My next indicator, later that year, at 25 years old I started experiencing problems keeping up with my partner intimacy-wise. That was very odd to me. Once you get past the whole ego thing of this is embarrassing, it's concerning. 25-year-old males should not be experiencing those problems, coupled with the workout regression.

Shortly after that, I just got to where I couldn't lift weights. I couldn't cycle. I couldn't do cardio. I just started gaining more and more weight and I developed a cough. For a long time, I didn't know what that cough was. What it was was fluid building up. Eventually in January of 2020, I started passing out. At first, I would be walking and I would feel like a tickle, like you've got a cold or something. I would cough. Eventually, that cough turned into three or four coughs. Then, I'd black out. I could be standing up, walking around, black out. It was fluid building up in my neck and everywhere. I was gaining more and more weight.

For a little bit, I hit a threshold where I didn't gain. I just kept coughing and coughing. I gained something like 40 or 50 pounds in a month. It was just rapid water weight. My lips were purple. I worked at a school called South Plains College, a community college, during the pandemic. So everyone's freaking out, oh God, this guy's coming in here, coughing his head off. I was hiding in bathrooms coughing, because I knew I would pass out. I was like, no, they're going to send me to the hospital and think it's COVID. It's not COVID.

I went to eight different doctors trying to tell them, "Something's going on, something's wrong." I begged one female doctor. She ran a couple of tests on me and a CT. She said, "I'm not saying this, because I'm not a cardiologist, but you have, to me, all the indications of someone who's fixing to have a massive heart attack. I'm going to refer you into a cardiologist.” During that process, I tested negative for strep, COVID and flu six or seven, eight times. They were convinced it was something else. I was like, "No, it's definitely not, but okay."

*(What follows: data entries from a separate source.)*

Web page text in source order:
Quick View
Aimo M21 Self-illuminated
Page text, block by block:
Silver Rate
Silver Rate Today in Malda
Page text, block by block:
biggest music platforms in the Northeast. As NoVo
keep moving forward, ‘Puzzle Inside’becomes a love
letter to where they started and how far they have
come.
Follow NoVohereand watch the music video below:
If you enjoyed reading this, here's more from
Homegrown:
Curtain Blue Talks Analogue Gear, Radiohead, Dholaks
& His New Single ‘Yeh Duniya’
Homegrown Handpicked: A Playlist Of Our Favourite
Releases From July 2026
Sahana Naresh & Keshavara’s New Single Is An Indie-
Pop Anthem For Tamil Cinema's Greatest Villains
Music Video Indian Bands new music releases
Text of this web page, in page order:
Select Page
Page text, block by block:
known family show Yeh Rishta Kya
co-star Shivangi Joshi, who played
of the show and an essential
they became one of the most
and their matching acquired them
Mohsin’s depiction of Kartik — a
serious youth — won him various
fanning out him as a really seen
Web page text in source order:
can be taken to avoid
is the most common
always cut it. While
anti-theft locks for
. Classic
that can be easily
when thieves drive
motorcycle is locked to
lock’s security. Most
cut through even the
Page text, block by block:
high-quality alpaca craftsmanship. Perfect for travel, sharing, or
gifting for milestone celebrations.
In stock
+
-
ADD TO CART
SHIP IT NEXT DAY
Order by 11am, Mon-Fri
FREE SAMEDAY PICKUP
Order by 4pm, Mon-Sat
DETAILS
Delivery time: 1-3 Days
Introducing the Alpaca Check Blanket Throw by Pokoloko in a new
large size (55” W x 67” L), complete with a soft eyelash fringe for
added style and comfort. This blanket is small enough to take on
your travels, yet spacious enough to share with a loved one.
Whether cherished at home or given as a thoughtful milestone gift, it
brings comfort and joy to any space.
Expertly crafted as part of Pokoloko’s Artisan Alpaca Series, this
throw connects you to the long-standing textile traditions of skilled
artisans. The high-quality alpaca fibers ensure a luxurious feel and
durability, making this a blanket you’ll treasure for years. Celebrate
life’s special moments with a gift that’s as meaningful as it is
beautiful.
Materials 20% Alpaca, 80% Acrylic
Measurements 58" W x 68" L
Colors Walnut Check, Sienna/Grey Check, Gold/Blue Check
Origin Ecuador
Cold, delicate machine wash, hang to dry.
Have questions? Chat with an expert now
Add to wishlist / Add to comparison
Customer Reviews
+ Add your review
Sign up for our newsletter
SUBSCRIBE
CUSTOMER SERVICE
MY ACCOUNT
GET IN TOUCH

I went to the hospital. I see a cardiologist. He said, "Oh, well, you're young and all these problems you're talking about, you're just overweight and that's what's going on. I don't see anything here, but I'm going to order a medical vest and have you wear it. We'll see you in a month and see what happens." That month didn't happen, because that same week I hit my 169th pass out right as I was going into the hospital. All I remember from that point is coughing. I was paralyzed with my mouth stuck open. The doctors and nurses, they thought I was joking around playing. I'm sitting there paralyzed, unable to move with my mouth stuck open. To be honest, all I wanted to do was go to the bathroom.

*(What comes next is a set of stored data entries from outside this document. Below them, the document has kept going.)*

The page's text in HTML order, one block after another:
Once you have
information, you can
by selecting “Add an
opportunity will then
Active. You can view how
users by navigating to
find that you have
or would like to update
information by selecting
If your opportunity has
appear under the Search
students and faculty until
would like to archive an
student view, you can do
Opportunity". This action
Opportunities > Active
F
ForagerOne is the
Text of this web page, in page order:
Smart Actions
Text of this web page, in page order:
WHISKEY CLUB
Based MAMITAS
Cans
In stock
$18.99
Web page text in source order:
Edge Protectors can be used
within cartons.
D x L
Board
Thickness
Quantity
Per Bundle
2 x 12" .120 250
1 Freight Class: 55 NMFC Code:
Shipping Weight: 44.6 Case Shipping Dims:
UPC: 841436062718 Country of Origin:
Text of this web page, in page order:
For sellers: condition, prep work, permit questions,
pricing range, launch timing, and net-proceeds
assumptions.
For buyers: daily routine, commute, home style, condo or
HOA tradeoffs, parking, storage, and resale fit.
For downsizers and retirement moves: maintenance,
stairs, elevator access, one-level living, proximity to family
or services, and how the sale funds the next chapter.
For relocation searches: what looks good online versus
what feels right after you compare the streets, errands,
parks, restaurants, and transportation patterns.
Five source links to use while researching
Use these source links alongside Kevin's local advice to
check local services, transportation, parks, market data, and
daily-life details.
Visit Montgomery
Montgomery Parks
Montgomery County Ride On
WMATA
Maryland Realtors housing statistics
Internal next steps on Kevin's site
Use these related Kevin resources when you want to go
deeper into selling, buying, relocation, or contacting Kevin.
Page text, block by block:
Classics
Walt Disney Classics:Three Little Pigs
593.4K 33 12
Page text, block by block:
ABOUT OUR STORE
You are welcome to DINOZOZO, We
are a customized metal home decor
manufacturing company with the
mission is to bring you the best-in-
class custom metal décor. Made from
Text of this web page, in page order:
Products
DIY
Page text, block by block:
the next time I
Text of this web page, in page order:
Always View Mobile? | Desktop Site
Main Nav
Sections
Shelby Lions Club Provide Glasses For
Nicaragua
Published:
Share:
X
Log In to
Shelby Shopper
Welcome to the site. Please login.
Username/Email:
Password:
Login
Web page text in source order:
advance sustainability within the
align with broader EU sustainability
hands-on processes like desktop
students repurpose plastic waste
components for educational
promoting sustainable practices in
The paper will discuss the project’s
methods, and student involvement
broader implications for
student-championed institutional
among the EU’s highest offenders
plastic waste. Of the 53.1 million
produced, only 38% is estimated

Then sometime that night by 10:00 or 11:00, Dr. Test was involved. They're fixing to hit me with defibrillators. They had a line of nurses and doctors. They brought my family in. I said goodbye to everybody. They were sure I was fixing to go. They didn't know if it was COVID or what. All their tests were coming negative. They had 13 IVs coming out of my neck.

Somewhere in there, Dr. Test, he didn't know what to do, because I wasn't responsive. Grabbing him and saying, "Help me please," was the only thing I had done in all those hours. Don't know how I did it. Don't know where that strength came from, but the moment I did that, I could watch him around the room doing everything he could trying to figure out what was going on. He took control of the room. Right as I was about to flatline somewhere around 3:00 that morning, he tried a medicine called epoprostenol, which is Veletri.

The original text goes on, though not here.